Nobody told him anything

That's why he hasn't lied when, over the past six months, he has asserted that Downing Street has always 'fully complied with all guidelines' or that there was 'no party' or that there might have been a party, but he did certainly "didn't break any rules" or that he might have broken his own pandemic law, but only - if at all - "because nobody told me it was something against the rules".

It's always been like that with Johnson.

He means well with us.

and yourself.

But the others don't mean well enough with him.

That started when he was still a reporter.

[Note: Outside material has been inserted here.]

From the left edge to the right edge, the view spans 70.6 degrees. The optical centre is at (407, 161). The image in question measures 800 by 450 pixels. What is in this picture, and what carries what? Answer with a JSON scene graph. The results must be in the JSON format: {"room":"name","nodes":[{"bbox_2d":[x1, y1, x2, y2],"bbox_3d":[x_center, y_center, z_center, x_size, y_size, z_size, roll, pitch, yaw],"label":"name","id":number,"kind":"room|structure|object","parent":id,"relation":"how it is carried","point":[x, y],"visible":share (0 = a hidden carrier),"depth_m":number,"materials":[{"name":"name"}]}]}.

If someone had told him back then that a novelist is allowed to invent quotations, but not a journalist – what would he and the world have been spared?

Also that you shouldn't necessarily lie to your party leader about an extramarital affair - especially not when practically everyone knows about it: How was he supposed to know?

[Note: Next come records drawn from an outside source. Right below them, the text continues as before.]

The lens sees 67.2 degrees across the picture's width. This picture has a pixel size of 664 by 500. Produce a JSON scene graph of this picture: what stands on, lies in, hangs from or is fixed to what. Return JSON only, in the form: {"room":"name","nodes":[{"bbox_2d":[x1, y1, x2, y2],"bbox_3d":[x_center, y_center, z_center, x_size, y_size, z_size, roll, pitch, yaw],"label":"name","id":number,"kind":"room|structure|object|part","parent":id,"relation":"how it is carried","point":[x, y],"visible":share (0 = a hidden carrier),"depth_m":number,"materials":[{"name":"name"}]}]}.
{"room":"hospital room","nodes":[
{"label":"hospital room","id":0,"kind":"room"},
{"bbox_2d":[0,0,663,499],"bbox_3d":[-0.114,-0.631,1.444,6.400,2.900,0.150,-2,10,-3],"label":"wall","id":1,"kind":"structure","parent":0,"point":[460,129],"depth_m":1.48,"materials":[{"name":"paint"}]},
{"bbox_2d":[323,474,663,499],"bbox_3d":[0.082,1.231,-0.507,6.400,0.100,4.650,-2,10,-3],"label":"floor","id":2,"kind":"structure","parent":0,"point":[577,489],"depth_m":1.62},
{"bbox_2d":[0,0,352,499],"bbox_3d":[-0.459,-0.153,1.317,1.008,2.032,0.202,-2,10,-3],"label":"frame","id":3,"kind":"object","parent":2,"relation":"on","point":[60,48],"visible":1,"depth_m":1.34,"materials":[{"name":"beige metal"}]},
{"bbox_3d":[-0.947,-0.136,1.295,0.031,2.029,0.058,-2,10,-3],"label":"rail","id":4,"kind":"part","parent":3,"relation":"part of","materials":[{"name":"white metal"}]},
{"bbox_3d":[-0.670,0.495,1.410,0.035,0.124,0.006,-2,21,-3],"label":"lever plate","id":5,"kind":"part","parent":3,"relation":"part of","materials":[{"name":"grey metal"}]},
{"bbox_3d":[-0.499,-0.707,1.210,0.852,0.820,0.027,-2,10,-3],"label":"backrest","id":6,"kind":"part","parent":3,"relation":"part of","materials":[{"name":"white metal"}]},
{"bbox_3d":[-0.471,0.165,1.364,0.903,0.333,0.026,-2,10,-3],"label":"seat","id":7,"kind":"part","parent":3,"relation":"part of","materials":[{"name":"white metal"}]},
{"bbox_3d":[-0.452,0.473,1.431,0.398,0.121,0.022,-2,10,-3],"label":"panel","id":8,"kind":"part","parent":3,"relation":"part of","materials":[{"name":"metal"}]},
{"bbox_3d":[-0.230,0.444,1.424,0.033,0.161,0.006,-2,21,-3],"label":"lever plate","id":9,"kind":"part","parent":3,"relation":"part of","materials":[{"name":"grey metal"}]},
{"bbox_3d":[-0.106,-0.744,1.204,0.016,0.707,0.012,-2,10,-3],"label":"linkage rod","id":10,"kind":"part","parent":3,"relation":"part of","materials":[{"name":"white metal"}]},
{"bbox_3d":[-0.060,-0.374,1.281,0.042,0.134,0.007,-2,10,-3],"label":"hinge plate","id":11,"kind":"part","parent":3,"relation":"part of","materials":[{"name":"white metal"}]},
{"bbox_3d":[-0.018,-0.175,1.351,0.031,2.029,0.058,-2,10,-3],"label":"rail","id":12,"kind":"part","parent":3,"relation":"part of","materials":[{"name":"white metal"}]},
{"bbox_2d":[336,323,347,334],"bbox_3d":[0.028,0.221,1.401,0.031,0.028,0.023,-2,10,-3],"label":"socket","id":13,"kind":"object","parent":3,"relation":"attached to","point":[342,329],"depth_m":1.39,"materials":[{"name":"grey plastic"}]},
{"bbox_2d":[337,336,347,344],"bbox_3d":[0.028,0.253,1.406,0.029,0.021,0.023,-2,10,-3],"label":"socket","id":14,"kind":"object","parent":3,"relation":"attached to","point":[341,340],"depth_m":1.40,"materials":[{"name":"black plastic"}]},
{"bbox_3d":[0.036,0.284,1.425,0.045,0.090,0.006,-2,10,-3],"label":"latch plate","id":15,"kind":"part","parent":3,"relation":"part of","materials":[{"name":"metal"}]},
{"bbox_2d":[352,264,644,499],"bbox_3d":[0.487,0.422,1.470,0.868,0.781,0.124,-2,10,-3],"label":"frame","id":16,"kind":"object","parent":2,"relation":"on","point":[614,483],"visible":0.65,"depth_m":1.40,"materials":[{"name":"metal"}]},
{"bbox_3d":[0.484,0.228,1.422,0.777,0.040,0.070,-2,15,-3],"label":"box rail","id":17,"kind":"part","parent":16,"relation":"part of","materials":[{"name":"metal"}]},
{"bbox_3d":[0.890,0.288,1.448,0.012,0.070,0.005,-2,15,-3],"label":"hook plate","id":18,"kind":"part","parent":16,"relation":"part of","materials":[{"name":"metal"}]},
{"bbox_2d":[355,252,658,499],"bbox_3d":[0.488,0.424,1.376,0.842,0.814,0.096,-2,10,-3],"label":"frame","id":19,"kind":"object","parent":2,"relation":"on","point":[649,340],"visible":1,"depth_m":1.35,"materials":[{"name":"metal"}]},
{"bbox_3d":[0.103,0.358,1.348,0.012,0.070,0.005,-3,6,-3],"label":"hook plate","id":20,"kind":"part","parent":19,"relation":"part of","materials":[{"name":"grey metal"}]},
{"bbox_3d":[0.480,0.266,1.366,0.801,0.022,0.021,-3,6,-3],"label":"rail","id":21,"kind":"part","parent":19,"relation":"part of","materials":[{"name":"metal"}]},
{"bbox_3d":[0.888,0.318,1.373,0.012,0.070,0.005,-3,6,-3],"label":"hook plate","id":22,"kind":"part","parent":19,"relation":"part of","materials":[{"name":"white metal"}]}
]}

The columns about "Negro children" and women who wear burqas that look like "letterbox slots": Can you imagine that that hurts people, non-whites, for example, or Muslims?

Clear bodies from the beach

Nor did anyone suggest in 2016, when Theresa May sneakily appointed him Foreign Secretary, that as Her Majesty's chief diplomat one should exercise a certain - well - diplomatic restraint.

Otherwise, Johnson would never have said in Sirte, Libya, what a beautiful city it could be if someone cleared the bodies from the beach.

And he would certainly not have opened his mouth in the case of the Iranian-born British woman Nazanin Zaghari-Ratcliffe, who was arrested in Iran in 2016 for alleged espionage.

She has always denied that she helped train journalists there – until the British Foreign Secretary divulged that she only trained a few journalists there.

Allegedly delayed Zaghari-Ratcliffe's extradition by a few years.

But it's certainly not Johnson's fault.

His words, as he said himself, were "misinterpreted."

And besides, once again no one had warned that it would have been better if he had kept quiet.

Customs border came as a complete surprise

It must be difficult to rule in a circle of stubborn subjects.

One should exercise caution.

This of course also applies to the other hot topic these days: the situation in Northern Ireland.

Hand on heart: When Johnson signed an agreement with the EU in 2019 that provided for a customs border between Great Britain and Northern Ireland, nobody would have guessed that a customs border would suddenly be created in the Irish Sea.

He has also repeatedly drummed that into the exporters and importers: everything – as with Brexit – fear mongering!

Should anyone want to check anything or request any forms from anyone: "Only over my dead body." Can't be.

There won't be.

Is there now, well.

But only because the EU is petty enough to insist on compliance with internationally binding treaties.

cheek, stuff.

That's why he's having his people write a law that could pulverize the contract with Brussels.

That Washington, Brussels, Dublin, even many of their own people have been warning loudly for weeks that he is jeopardizing the shaky peace in Northern Ireland?

He hasn't heard of it yet.

And what if buses really go up in flames again in Belfast or Derry?

Then those who have let him run into the open knife again and again for years can finally experience something.